3. **Interquartile Range (IQR)**:
   - The interquartile range (IQR) is a measure of statistical dispersion. It is calculated as the difference between the third quartile (Q3) and the first quartile (Q1).
   - In this context, the height IQR and weight IQR represent the range containing the middle 50% of the heights and weights, respectively.

4. **Variance**:
   - Variance measures the variability or spread of a dataset. It quantifies how far the data points are from the mean.
   - Population variance is calculated by averaging the squared differences between each data point and the population mean.
   - Sample variance is similar, but it uses \(n - 1\) in the denominator (where \(n\) is the number of data points) to provide an unbiased estimate of the population variance.
   - In this context, the population and sample variances of height and weight quantify the variability in the heights and weights of individuals, respectively.

5. **Bivariate Covariance**:
   - Covariance measures the extent to which two variables change together. It indicates the direction of the linear relationship between two variables.
   - Bivariate covariance between two variables \(X\) and \(Y\) is calculated as the average of the product of the differences of each variable from their respective means.
   - In this context, the covariance between height and weight indicates how height and weight tend to vary together. A positive covariance suggests that as height increases, weight tends to increase, and vice versa.

6. **Correlation**:
   - Correlation measures the strength and direction of the linear relationship between two variables.
   - The correlation coefficient ranges from -1 to +1, where:
     - \(+1\) indicates a perfect positive linear relationship,
     - \(-1\) indicates a perfect negative linear relationship, and
     - \(0\) indicates no linear relationship.
   - In this context, the correlation between height and weight quantifies how closely related these two variables are. A positive correlation indicates that as height increases, weight tends to increase, and vice versa. The strength of the correlation can be interpreted based on its magnitude. A correlation close to \(+1\) or \(-1\) indicates a strong linear relationship, while a correlation close to \(0\) indicates a weak linear relationship.

# mode

In statistics, the mode refers to the value or values that occur most frequently in a dataset. It is a measure of central tendency, just like the mean and median.

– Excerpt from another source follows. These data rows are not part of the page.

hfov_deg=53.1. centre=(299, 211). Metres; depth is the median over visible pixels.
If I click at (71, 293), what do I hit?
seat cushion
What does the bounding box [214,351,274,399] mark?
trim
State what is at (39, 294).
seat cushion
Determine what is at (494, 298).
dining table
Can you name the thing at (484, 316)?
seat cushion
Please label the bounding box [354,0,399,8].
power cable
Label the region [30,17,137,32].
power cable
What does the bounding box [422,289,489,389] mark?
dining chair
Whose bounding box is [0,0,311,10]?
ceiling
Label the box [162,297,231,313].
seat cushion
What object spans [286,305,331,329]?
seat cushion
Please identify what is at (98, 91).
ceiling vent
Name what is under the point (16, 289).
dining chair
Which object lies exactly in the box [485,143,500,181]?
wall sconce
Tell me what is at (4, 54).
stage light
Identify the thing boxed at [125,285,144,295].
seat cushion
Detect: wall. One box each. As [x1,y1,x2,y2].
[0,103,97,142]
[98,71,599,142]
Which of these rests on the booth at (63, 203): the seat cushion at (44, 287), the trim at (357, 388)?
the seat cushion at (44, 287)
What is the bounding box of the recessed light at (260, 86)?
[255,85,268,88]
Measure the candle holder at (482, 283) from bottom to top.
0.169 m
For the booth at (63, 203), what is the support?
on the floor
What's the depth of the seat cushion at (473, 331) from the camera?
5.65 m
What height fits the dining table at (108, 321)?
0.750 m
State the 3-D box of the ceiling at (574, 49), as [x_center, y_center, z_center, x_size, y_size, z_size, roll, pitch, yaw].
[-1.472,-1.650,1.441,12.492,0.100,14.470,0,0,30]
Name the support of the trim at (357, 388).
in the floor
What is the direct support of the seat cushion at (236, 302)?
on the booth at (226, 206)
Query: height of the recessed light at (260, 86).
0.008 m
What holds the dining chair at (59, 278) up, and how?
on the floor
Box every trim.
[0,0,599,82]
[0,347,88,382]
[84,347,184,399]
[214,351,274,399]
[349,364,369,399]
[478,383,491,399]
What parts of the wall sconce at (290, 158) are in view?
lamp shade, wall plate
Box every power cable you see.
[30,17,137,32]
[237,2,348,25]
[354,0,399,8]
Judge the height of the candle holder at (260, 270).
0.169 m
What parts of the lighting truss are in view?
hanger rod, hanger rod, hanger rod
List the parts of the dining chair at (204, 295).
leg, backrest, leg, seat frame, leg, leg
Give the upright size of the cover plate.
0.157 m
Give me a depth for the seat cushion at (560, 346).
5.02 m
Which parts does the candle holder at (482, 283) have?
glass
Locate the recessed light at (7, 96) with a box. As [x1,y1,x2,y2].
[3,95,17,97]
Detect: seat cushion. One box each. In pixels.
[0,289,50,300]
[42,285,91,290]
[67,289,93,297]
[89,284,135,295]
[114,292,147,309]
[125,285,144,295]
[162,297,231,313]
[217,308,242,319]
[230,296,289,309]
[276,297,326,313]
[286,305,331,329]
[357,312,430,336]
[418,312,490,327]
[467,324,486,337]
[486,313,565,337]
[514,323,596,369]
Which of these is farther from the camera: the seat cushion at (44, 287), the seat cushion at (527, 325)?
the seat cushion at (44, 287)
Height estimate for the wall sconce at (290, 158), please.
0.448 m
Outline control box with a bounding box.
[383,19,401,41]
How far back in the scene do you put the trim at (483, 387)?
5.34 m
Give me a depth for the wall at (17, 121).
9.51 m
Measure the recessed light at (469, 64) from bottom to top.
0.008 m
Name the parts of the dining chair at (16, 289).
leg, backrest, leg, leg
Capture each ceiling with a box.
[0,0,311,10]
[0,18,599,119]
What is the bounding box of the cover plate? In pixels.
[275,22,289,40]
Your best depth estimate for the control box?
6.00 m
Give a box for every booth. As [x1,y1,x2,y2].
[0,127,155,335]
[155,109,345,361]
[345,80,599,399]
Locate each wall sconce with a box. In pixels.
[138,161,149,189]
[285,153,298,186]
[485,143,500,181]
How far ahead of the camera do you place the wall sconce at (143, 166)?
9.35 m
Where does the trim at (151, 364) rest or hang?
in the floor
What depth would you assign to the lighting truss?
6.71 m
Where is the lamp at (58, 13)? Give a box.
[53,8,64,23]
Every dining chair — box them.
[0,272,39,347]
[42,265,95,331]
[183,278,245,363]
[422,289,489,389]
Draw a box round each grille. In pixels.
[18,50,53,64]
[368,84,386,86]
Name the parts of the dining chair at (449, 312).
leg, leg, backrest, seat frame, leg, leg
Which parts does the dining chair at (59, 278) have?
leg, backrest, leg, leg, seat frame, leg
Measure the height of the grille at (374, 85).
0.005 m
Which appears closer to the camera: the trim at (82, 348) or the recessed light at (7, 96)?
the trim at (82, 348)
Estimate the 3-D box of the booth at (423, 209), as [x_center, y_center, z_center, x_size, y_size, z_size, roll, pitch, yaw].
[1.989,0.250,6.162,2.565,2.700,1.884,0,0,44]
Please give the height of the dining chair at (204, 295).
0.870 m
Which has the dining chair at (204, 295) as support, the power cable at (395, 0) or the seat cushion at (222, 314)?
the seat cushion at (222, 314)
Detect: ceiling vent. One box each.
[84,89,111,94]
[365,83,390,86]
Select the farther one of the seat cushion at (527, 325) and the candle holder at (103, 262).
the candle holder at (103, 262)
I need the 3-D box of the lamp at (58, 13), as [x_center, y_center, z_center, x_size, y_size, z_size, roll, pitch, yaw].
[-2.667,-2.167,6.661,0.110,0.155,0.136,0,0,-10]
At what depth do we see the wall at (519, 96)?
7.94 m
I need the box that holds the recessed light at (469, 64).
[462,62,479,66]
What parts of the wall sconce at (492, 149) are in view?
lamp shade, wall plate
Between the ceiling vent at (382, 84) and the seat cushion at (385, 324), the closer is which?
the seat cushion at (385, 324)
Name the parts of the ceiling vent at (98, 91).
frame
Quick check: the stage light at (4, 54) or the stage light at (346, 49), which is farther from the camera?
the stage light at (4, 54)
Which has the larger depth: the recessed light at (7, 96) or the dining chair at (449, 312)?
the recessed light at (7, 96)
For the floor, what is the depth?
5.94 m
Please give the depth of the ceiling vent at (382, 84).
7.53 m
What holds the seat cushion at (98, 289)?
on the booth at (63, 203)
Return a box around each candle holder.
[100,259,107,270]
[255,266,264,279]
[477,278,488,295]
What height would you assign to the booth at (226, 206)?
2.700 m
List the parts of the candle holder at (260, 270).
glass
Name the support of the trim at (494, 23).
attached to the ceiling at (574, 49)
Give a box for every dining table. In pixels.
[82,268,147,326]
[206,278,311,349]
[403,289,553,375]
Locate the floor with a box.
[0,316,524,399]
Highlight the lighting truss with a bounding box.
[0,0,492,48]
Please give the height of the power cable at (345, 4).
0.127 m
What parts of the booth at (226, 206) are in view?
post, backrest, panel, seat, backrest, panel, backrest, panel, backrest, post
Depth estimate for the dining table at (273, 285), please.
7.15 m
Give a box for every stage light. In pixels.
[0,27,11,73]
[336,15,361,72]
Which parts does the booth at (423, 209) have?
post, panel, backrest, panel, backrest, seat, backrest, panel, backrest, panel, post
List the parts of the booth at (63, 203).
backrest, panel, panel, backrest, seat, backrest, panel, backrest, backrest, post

The mode can be particularly useful when dealing with categorical or discrete data, such as the outcome of a survey where respondents select options from a list, or in scenarios where the data is not normally distributed and there might be multiple peaks or clusters.

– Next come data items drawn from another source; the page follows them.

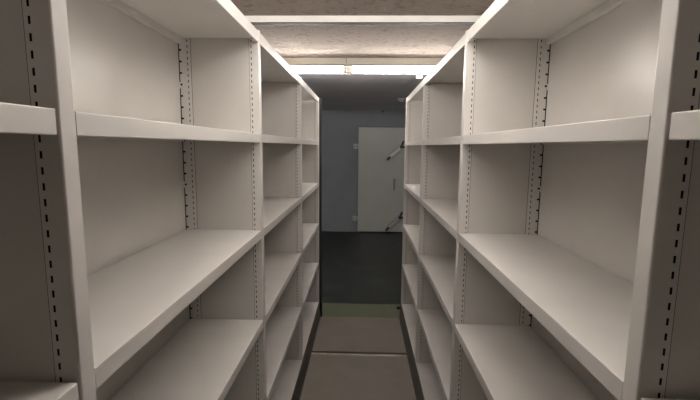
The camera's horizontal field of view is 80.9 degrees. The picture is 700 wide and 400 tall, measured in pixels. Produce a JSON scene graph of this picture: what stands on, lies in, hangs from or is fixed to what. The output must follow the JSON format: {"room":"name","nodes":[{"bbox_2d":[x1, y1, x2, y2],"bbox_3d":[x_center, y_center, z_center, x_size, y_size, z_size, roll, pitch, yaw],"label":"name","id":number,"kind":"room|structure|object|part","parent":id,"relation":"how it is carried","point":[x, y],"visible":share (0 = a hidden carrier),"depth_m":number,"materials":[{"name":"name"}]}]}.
{"room":"storage room","nodes":[
{"label":"storage room","id":0,"kind":"room"},
{"bbox_2d":[230,0,494,64],"bbox_3d":[0.024,-0.824,0.467,4.600,0.100,6.340,1,7,2],"label":"ceiling","id":1,"kind":"structure","parent":0,"point":[290,41],"depth_m":2.52,"materials":[{"name":"paint"}]},
{"bbox_2d":[283,58,345,73],"bbox_3d":[-0.639,-1.098,3.357,1.216,0.117,0.120,1,7,2],"label":"fluorescent light","id":2,"kind":"object","parent":1,"relation":"attached to","point":[299,65],"visible":0.44,"depth_m":3.32,"materials":[{"name":"beige plastic"}]},
{"bbox_2d":[245,16,480,24],"bbox_3d":[0.079,-0.988,2.257,3.500,0.038,0.034,1,7,2],"label":"ceiling bar","id":3,"kind":"object","parent":1,"relation":"attached to","point":[254,20],"visible":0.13,"depth_m":2.24,"materials":[{"name":"white metal"}]},
{"bbox_2d":[346,58,442,73],"bbox_3d":[0.582,-1.082,3.321,1.220,0.117,0.120,1,7,2],"label":"fluorescent light","id":4,"kind":"object","parent":1,"relation":"attached to","point":[354,65],"visible":0.55,"depth_m":3.30,"materials":[{"name":"beige plastic"}]},
{"bbox_2d":[322,231,402,317],"bbox_3d":[0.061,1.290,2.631,4.600,0.100,10.085,1,7,2],"label":"floor","id":5,"kind":"structure","parent":0,"point":[362,271],"depth_m":5.10,"materials":[{"name":"grey concrete"}]},
{"bbox_2d":[300,354,415,399],"bbox_3d":[0.012,1.429,1.025,2.500,0.040,4.062,1,7,2],"label":"panel","id":6,"kind":"object","parent":5,"relation":"on","point":[328,377],"visible":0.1,"depth_m":2.73,"materials":[{"name":"grey"}]},
{"bbox_2d":[0,0,321,399],"bbox_3d":[-0.463,0.353,1.602,0.318,1.931,4.046,1,7,2],"label":"shelving rack","id":7,"kind":"object","parent":6,"relation":"on","point":[161,160],"visible":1,"depth_m":1.15,"materials":[{"name":"metal"}]},
{"bbox_3d":[-0.500,0.411,0.590,0.208,1.777,0.028,1,7,2],"label":"panel","id":8,"kind":"part","parent":7,"relation":"part of","materials":[{"name":"white metal"}]},
{"bbox_3d":[-0.512,-0.035,0.027,0.281,0.032,0.960,1,7,2],"label":"shelf","id":9,"kind":"part","parent":7,"relation":"part of","materials":[{"name":"metal"}]},
{"bbox_3d":[-0.516,0.318,0.073,0.281,0.032,0.960,1,7,2],"label":"shelf","id":10,"kind":"part","parent":7,"relation":"part of","materials":[{"name":"metal"}]},
{"bbox_3d":[-0.380,0.410,0.586,0.040,1.781,0.030,1,7,2],"label":"post","id":11,"kind":"part","parent":7,"relation":"part of","materials":[{"name":"metal"}]},
{"bbox_3d":[-0.634,0.345,1.088,0.002,1.775,0.963,1,7,2],"label":"panel","id":12,"kind":"part","parent":7,"relation":"part of","materials":[{"name":"white metal"}]},
{"bbox_3d":[-0.482,-0.164,1.015,0.281,0.032,0.960,1,7,2],"label":"shelf","id":13,"kind":"part","parent":7,"relation":"part of","materials":[{"name":"metal"}]},
{"bbox_3d":[-0.485,0.189,1.061,0.281,0.032,0.960,1,7,2],"label":"shelf","id":14,"kind":"part","parent":7,"relation":"part of","materials":[{"name":"metal"}]},
{"bbox_3d":[-0.478,-0.511,0.969,0.281,0.047,0.960,1,7,2],"label":"shelf","id":15,"kind":"part","parent":7,"relation":"part of","materials":[{"name":"metal"}]},
{"bbox_3d":[-0.488,0.536,1.106,0.281,0.032,0.960,1,7,2],"label":"shelf","id":16,"kind":"part","parent":7,"relation":"part of","materials":[{"name":"metal"}]},
{"bbox_3d":[-0.596,0.278,1.581,0.050,1.781,0.030,1,7,2],"label":"post","id":17,"kind":"part","parent":7,"relation":"part of","materials":[{"name":"metal"}]},
{"bbox_3d":[-0.469,0.282,1.578,0.208,1.777,0.028,1,7,2],"label":"panel","id":18,"kind":"part","parent":7,"relation":"part of","materials":[{"name":"white metal"}]},
{"bbox_3d":[-0.349,0.281,1.574,0.040,1.781,0.030,1,7,2],"label":"post","id":19,"kind":"part","parent":7,"relation":"part of","materials":[{"name":"metal"}]},
{"bbox_3d":[-0.438,0.153,2.565,0.208,1.777,0.028,1,7,2],"label":"panel","id":20,"kind":"part","parent":7,"relation":"part of","materials":[{"name":"white metal"}]},
{"bbox_3d":[-0.448,-0.640,1.957,0.281,0.047,0.960,1,7,2],"label":"shelf","id":21,"kind":"part","parent":7,"relation":"part of","materials":[{"name":"metal"}]},
{"bbox_3d":[-0.451,-0.292,2.002,0.281,0.032,0.960,1,7,2],"label":"shelf","id":22,"kind":"part","parent":7,"relation":"part of","materials":[{"name":"metal"}]},
{"bbox_3d":[-0.454,0.060,2.049,0.281,0.032,0.960,1,7,2],"label":"shelf","id":23,"kind":"part","parent":7,"relation":"part of","materials":[{"name":"metal"}]},
{"bbox_3d":[-0.457,0.407,2.094,0.281,0.032,0.960,1,7,2],"label":"shelf","id":24,"kind":"part","parent":7,"relation":"part of","materials":[{"name":"metal"}]},
{"bbox_3d":[-0.460,0.755,2.139,0.281,0.032,0.960,1,7,2],"label":"shelf","id":25,"kind":"part","parent":7,"relation":"part of","materials":[{"name":"metal"}]},
{"bbox_3d":[-0.464,1.097,2.184,0.280,0.004,0.960,1,7,2],"label":"shelf","id":26,"kind":"part","parent":7,"relation":"part of","materials":[{"name":"metal"}]},
{"bbox_3d":[-0.319,0.152,2.562,0.040,1.781,0.030,1,7,2],"label":"post","id":27,"kind":"part","parent":7,"relation":"part of","materials":[{"name":"metal"}]},
{"bbox_3d":[-0.407,0.024,3.553,0.208,1.777,0.028,1,7,2],"label":"panel","id":28,"kind":"part","parent":7,"relation":"part of","materials":[{"name":"white metal"}]},
{"bbox_3d":[-0.417,-0.769,2.945,0.281,0.047,0.960,1,7,2],"label":"shelf","id":29,"kind":"part","parent":7,"relation":"part of","materials":[{"name":"metal"}]},
{"bbox_3d":[-0.426,0.278,3.082,0.281,0.032,0.960,1,7,2],"label":"shelf","id":30,"kind":"part","parent":7,"relation":"part of","materials":[{"name":"metal"}]},
{"bbox_3d":[-0.423,-0.069,3.036,0.281,0.032,0.960,1,7,2],"label":"shelf","id":31,"kind":"part","parent":7,"relation":"part of","materials":[{"name":"metal"}]},
{"bbox_3d":[-0.420,-0.421,2.990,0.281,0.032,0.960,1,7,2],"label":"shelf","id":32,"kind":"part","parent":7,"relation":"part of","materials":[{"name":"metal"}]},
{"bbox_3d":[-0.429,0.626,3.127,0.281,0.032,0.960,1,7,2],"label":"shelf","id":33,"kind":"part","parent":7,"relation":"part of","materials":[{"name":"metal"}]},
{"bbox_3d":[-0.433,0.968,3.172,0.280,0.004,0.960,1,7,2],"label":"shelf","id":34,"kind":"part","parent":7,"relation":"part of","materials":[{"name":"metal"}]},
{"bbox_3d":[-0.288,0.024,3.549,0.040,1.781,0.030,1,7,2],"label":"post","id":35,"kind":"part","parent":7,"relation":"part of","materials":[{"name":"metal"}]},
{"bbox_2d":[396,0,699,399],"bbox_3d":[0.526,0.366,1.568,0.328,1.931,4.036,1,7,2],"label":"shelving rack","id":36,"kind":"object","parent":6,"relation":"on","point":[551,240],"visible":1,"depth_m":1.18,"materials":[{"name":"metal"}]},
{"bbox_3d":[0.480,0.033,3.526,0.040,1.781,0.030,1,7,2],"label":"post","id":37,"kind":"part","parent":36,"relation":"part of","materials":[{"name":"metal"}]},
{"bbox_3d":[0.578,0.981,3.142,0.280,0.004,0.960,1,7,2],"label":"shelf","id":38,"kind":"part","parent":36,"relation":"part of","materials":[{"name":"metal"}]},
{"bbox_3d":[0.581,0.639,3.097,0.281,0.032,0.960,1,7,2],"label":"shelf","id":39,"kind":"part","parent":36,"relation":"part of","materials":[{"name":"metal"}]},
{"bbox_3d":[0.584,0.291,3.052,0.281,0.032,0.960,1,7,2],"label":"shelf","id":40,"kind":"part","parent":36,"relation":"part of","materials":[{"name":"metal"}]},
{"bbox_3d":[0.587,-0.056,3.006,0.281,0.032,0.960,1,7,2],"label":"shelf","id":41,"kind":"part","parent":36,"relation":"part of","materials":[{"name":"metal"}]},
{"bbox_3d":[0.590,-0.408,2.960,0.281,0.032,0.960,1,7,2],"label":"shelf","id":42,"kind":"part","parent":36,"relation":"part of","materials":[{"name":"metal"}]},
{"bbox_3d":[0.599,0.037,3.523,0.208,1.777,0.028,1,7,2],"label":"panel","id":43,"kind":"part","parent":36,"relation":"part of","materials":[{"name":"white metal"}]},
{"bbox_3d":[0.593,-0.756,2.915,0.281,0.047,0.960,1,7,2],"label":"shelf","id":44,"kind":"part","parent":36,"relation":"part of","materials":[{"name":"metal"}]},
{"bbox_3d":[0.449,0.162,2.539,0.040,1.781,0.030,1,7,2],"label":"post","id":45,"kind":"part","parent":36,"relation":"part of","materials":[{"name":"metal"}]},
{"bbox_3d":[0.547,1.110,2.154,0.280,0.004,0.960,1,7,2],"label":"shelf","id":46,"kind":"part","parent":36,"relation":"part of","materials":[{"name":"metal"}]},
{"bbox_3d":[0.550,0.768,2.110,0.281,0.032,0.960,1,7,2],"label":"shelf","id":47,"kind":"part","parent":36,"relation":"part of","materials":[{"name":"metal"}]},
{"bbox_3d":[0.553,0.420,2.064,0.281,0.032,0.960,1,7,2],"label":"shelf","id":48,"kind":"part","parent":36,"relation":"part of","materials":[{"name":"metal"}]},
{"bbox_3d":[0.556,0.073,2.019,0.281,0.032,0.960,1,7,2],"label":"shelf","id":49,"kind":"part","parent":36,"relation":"part of","materials":[{"name":"metal"}]},
{"bbox_3d":[0.569,0.166,2.535,0.208,1.777,0.028,1,7,2],"label":"panel","id":50,"kind":"part","parent":36,"relation":"part of","materials":[{"name":"white metal"}]},
{"bbox_3d":[0.559,-0.280,1.973,0.281,0.032,0.960,1,7,2],"label":"shelf","id":51,"kind":"part","parent":36,"relation":"part of","materials":[{"name":"metal"}]},
{"bbox_3d":[0.562,-0.627,1.927,0.281,0.047,0.960,1,7,2],"label":"shelf","id":52,"kind":"part","parent":36,"relation":"part of","materials":[{"name":"metal"}]},
{"bbox_3d":[0.418,0.291,1.551,0.040,1.781,0.030,1,7,2],"label":"post","id":53,"kind":"part","parent":36,"relation":"part of","materials":[{"name":"metal"}]},
{"bbox_3d":[0.538,0.295,1.548,0.208,1.777,0.028,1,7,2],"label":"panel","id":54,"kind":"part","parent":36,"relation":"part of","materials":[{"name":"white metal"}]},
{"bbox_3d":[0.522,0.549,1.077,0.281,0.032,0.960,1,7,2],"label":"shelf","id":55,"kind":"part","parent":36,"relation":"part of","materials":[{"name":"metal"}]},
{"bbox_3d":[0.665,0.294,1.544,0.050,1.781,0.030,1,7,2],"label":"post","id":56,"kind":"part","parent":36,"relation":"part of","materials":[{"name":"metal"}]},
{"bbox_3d":[0.525,0.202,1.031,0.281,0.032,0.960,1,7,2],"label":"shelf","id":57,"kind":"part","parent":36,"relation":"part of","materials":[{"name":"metal"}]},
{"bbox_3d":[0.532,-0.498,0.940,0.281,0.047,0.960,1,7,2],"label":"shelf","id":58,"kind":"part","parent":36,"relation":"part of","materials":[{"name":"metal"}]},
{"bbox_3d":[0.528,-0.150,0.985,0.281,0.032,0.960,1,7,2],"label":"shelf","id":59,"kind":"part","parent":36,"relation":"part of","materials":[{"name":"metal"}]},
{"bbox_3d":[0.672,0.362,1.050,0.002,1.775,0.963,1,7,2],"label":"panel","id":60,"kind":"part","parent":36,"relation":"part of","materials":[{"name":"white metal"}]},
{"bbox_3d":[0.387,0.420,0.564,0.040,1.781,0.030,1,7,2],"label":"post","id":61,"kind":"part","parent":36,"relation":"part of","materials":[{"name":"metal"}]},
{"bbox_3d":[0.494,0.331,0.043,0.281,0.032,0.960,1,7,2],"label":"shelf","id":62,"kind":"part","parent":36,"relation":"part of","materials":[{"name":"metal"}]},
{"bbox_3d":[0.507,0.424,0.560,0.208,1.777,0.028,1,7,2],"label":"panel","id":63,"kind":"part","parent":36,"relation":"part of","materials":[{"name":"white metal"}]},
{"bbox_3d":[0.498,-0.022,-0.003,0.281,0.032,0.960,1,7,2],"label":"shelf","id":64,"kind":"part","parent":36,"relation":"part of","materials":[{"name":"metal"}]},
{"bbox_2d":[311,352,406,355],"bbox_3d":[0.075,1.164,3.062,2.500,0.038,0.054,1,7,2],"label":"rail","id":65,"kind":"object","parent":5,"relation":"on","point":[312,352],"visible":0.05,"depth_m":3.05,"materials":[{"name":"grey metal"}]},
{"bbox_2d":[312,316,406,354],"bbox_3d":[0.086,1.119,3.401,2.500,0.040,0.633,1,7,2],"label":"panel","id":66,"kind":"object","parent":5,"relation":"on","point":[357,335],"visible":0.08,"depth_m":3.33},
{"bbox_2d":[297,66,428,110],"bbox_3d":[0.180,-1.441,5.469,4.600,0.173,3.745,1,7,2],"label":"ceiling","id":67,"kind":"structure","parent":0,"point":[337,91],"depth_m":4.59,"materials":[{"name":"grey paint"}]},
{"bbox_2d":[404,76,422,83],"bbox_3d":[0.604,-1.135,3.916,0.064,0.026,0.478,0,7,-5],"label":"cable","id":68,"kind":"object","parent":67,"relation":"attached to","point":[416,77],"visible":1,"depth_m":3.69,"materials":[{"name":"white plastic"}]},
{"bbox_2d":[322,110,405,231],"bbox_3d":[0.230,-0.550,7.549,4.600,2.477,0.150,1,7,2],"label":"wall","id":69,"kind":"structure","parent":0,"point":[339,127],"depth_m":7.46,"materials":[{"name":"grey paint"}]},
{"bbox_2d":[322,228,355,231],"bbox_3d":[-0.977,0.549,7.648,2.210,0.050,0.012,1,7,2],"label":"baseboard","id":70,"kind":"structure","parent":69,"relation":"attached to","point":[323,229],"depth_m":7.62,"materials":[{"name":"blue paint"}]},
{"bbox_2d":[352,126,404,231],"bbox_3d":[0.577,-0.353,7.394,1.052,1.932,0.186,1,7,2],"label":"door","id":71,"kind":"structure","parent":69,"relation":"in","point":[380,149],"depth_m":7.42,"materials":[{"name":"paint"}]},
{"bbox_3d":[0.802,0.409,7.465,0.242,0.228,0.022,1,7,2],"label":"locking lever","id":72,"kind":"part","parent":71,"relation":"part of","materials":[{"name":"silver metal"}]},
{"bbox_3d":[0.809,-0.853,7.300,0.234,0.219,0.022,1,7,2],"label":"locking lever","id":73,"kind":"part","parent":71,"relation":"part of","materials":[{"name":"silver metal"}]}
]}

For example, in the dataset `[1, 4, 4, 5, 5, 8, 2, 7, 7, 7]`, the mode is `7` because it appears more frequently than any other value.

Now, regarding the provided code:

```python
xx = [1, 4, 4, 5, 5, 8, 2, 7, 7, 7]
xxx = [1, 4, 4, 5, 5, 8, 2, 7, 7]
yy = np.array(xx)
yyy = np.array(xxx)
```

The code defines two Python lists, `xx` and `xxx`, with the same values. Then, it converts both lists into NumPy arrays, `yy` and `yyy`, respectively.

The code itself seems fine in terms of syntax and logic, but it doesn\'t directly relate to calculating the mode of the data. If you want to find the mode of a dataset using NumPy, you can use the `scipy.stats.mode()` function, which returns the mode(s) along with their counts.

For example:

```python
import numpy as np
from scipy.stats import mode

data = [1, 4, 4, 5, 5, 8, 2, 7, 7, 7]
mode_result = mode(data)

print("Mode(s):", mode_result.mode)
print("Count(s):", mode_result.count)
```

This code would output:

```
Mode(s): [7]
Count(s): [3]
```

Indicating that the mode of the dataset is `7`, and it appears `3` times.